# Soon to be cat owner



## DellNec (Apr 19, 2011)

I will be getting a kitten in about 2 months, wanted to get more info on what supplies to get and how to prepare for the kitty.


----------



## konstargirl (Feb 4, 2011)

Hi and welcome to the forum! There are many great people that can help you with kittens.  Some have 20 years of experience with cats. lol I would like to see pictures.


----------



## livismom (Mar 29, 2011)

Hi and welcome. There are wonderful people here. Very wise and patient. Definitely get scratching posts and a cat tree!


----------



## DellNec (Apr 19, 2011)

livismom said:


> Hi and welcome. There are wonderful people here. Very wise and patient. Definitely get scratching posts and a cat tree!


THANKS! I was going to get those items, as I read that helps cats from scratching furniture and other non-desirable things. 

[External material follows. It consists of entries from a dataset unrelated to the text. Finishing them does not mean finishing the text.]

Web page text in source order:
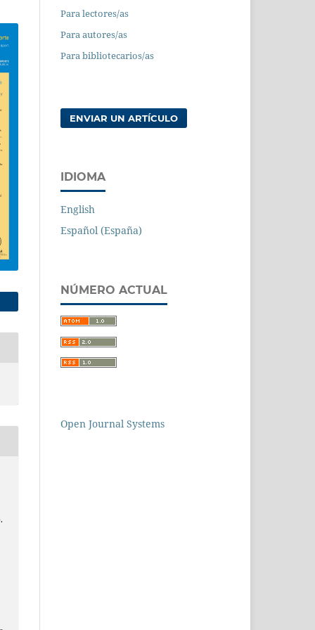
Para lectores/as
Para autores/as
Para bibliotecarios/as
ENVIAR UN ARTÍCULO
IDIOMA
English
Español (España)
NÚMERO ACTUAL
Open Journal Systems
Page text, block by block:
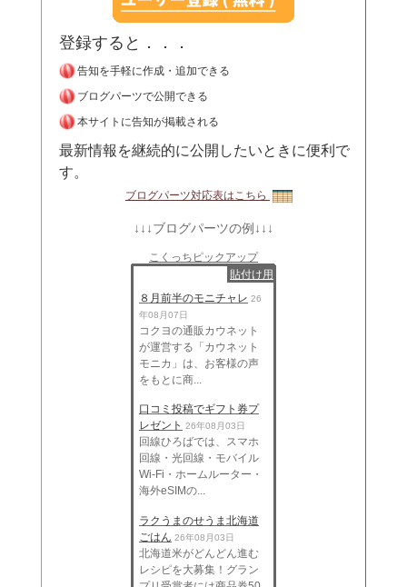
登録すると．．．
告知を手軽に作成・追加できる
ブログパーツで公開できる
本サイトに告知が掲載される
最新情報を継続的に公開したいときに便利で
す。
ブログパーツ対応表はこちら
↓↓↓ブログパーツの例↓↓↓
こくっちピックアップ
貼付け用
８月前半のモニチャレ 26
年08月07日
コクヨの通販カウネット
が運営する「カウネット
モニカ」は、お客様の声
をもとに商...
口コミ投稿でギフト券プ
レゼント 26年08月03日
回線ひろばでは、スマホ
回線・光回線・モバイル
Wi-Fi・ホームルーター・
海外eSIMの...
ラクうまのせうま北海道
ごはん 26年08月03日
北海道米がどんどん進む
レシピを大募集！グラン
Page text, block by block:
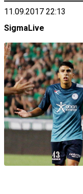
11.09.2017 22:13
SigmaLive

I will *NOT* de-claw my cat( I read up on it). Is it possible to trim their nails in order to keep them from tearing up things? How often can it be done?


----------



## Susan (Mar 29, 2010)

Hi and congratulations on your soon-to-be-kitty. Let's see now...the necessities include a litter box and litter, a litter scoop, feeding/water bowls, food (wet is preferable to dry), a cat carrier, a comb/brush for grooming, one or more scratching posts and a few toys. I agree with livismom, a cat tree is also a good thing to have. My cats have quite a few and they're on them all the time, either playing or sleeping. The trees have built-in scratchers and my girls only ever scratch their posts, not my furniture or walls...so, a good investment!


----------



## lunacat (Apr 19, 2011)

Hello!  I remember when I was anticipating getting my first kitten. I'm so excited for you and hope to see pictures!


----------



## DellNec (Apr 19, 2011)

With a kitten, I know it's best to let them roam around *supervised*, but at night should they be placed into a pen so as to not roam around and get into trouble?


----------



## marie73 (Jul 12, 2006)

They should be supervised at first, but no, I wouldn't crate him at night. You might want to confine him to one room for a while. Your house should be kitty-proofed for any time of the day. However, my brats went to bed in their bedroom for the first three years because they were too wild and noisy to leave out. They didn't mind, it was all they knew and they had each other.


----------



## livismom (Mar 29, 2011)

I still have the kittens confined to one room. It's been a few weeks but they are so small yet (and destructive lol). I have an old house and so many nooks and crannies they can get into. That and the main floor is very open. Doors only to the outside, so they would have too much freedom. With me gone 11 + hours a day, I'm too worried they would get stuck or something. 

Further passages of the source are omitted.